You’ve probably already watched a video featuring Boston Dynamics Spot, a headless robot dog used in various industries including healthcare, public safety, construction, oil & gas, etc.. It could also be yours if you wanted a robotic pet dog at home, as long as you have $75,000 US to spare.
Petoi Bittle looks eerily similar, but it’s much smaller as it fits in your palm, and could be yours for $225 on KickStarter as a kit to assemble yourself that you may get as soon as December. Bittle robot dog is designed for STEM education and can be programmed using the Arduino IDE, Python, or even Codecraft visual programming IDE.

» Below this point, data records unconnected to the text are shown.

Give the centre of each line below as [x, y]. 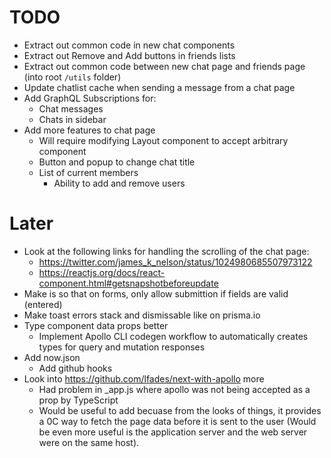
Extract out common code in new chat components [129, 45]
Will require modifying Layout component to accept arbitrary [163, 140]
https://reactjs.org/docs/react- [102, 272]
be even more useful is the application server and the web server [173, 432]
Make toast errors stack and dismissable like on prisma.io [142, 315]
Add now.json [52, 357]
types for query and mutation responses [122, 347]
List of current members [88, 172]
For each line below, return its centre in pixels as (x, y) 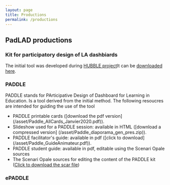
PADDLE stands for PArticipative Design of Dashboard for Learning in (77, 95)
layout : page (19, 10)
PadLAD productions (39, 40)
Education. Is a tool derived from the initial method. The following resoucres (84, 101)
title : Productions (26, 15)
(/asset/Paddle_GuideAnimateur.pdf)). (52, 143)
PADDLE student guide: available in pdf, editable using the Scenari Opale (89, 149)
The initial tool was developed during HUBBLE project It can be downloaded (84, 66)
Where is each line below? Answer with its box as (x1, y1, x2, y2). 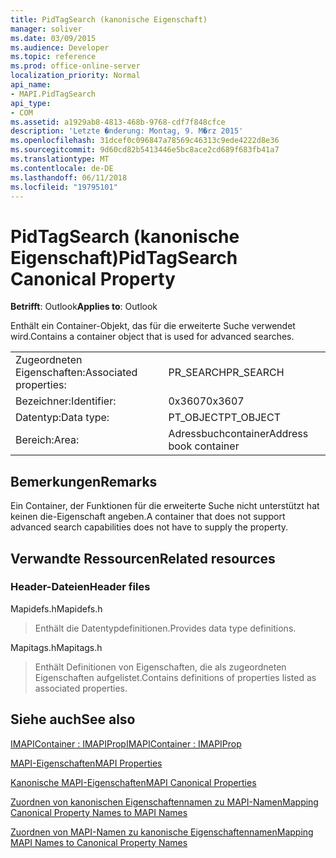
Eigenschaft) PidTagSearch (10, 246, 238, 269)
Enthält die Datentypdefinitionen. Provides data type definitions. (34, 622, 297, 634)
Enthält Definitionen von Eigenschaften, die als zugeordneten (34, 661, 287, 673)
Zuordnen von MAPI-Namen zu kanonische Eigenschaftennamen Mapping (10, 826, 314, 838)
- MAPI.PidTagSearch (10, 89, 97, 99)
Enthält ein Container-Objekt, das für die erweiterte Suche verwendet (10, 320, 296, 332)
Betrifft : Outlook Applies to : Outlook (10, 301, 158, 313)
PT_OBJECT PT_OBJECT (168, 411, 281, 425)
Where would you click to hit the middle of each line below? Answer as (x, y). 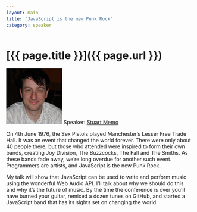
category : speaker (29, 25)
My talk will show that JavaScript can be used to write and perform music (96, 177)
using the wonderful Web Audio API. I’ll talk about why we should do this (95, 183)
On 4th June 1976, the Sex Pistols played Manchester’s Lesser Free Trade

Bittle is comprised of 4 main hardware components:
- Plastic parts and fixtures – Body, four legs, head (which can be used to hold Arduino modules), springs, screws, etc…
- Actuators – 9x P1S servo with a controllable angle of 270 degrees, eight of which are used for walking joints, and the remaining one is for head movement
- NyBoard V1 Arduino compatible board with
- MCU – Microchip ATMega328p 8-bit AVR MCU as used in Arduino UNO
- Storage – 64Kbit EEPROM
- I/Os
- 12 PWM servos control
- 4x Grove sensor interfaces (2x digital, 1x Analog, 1x I2C)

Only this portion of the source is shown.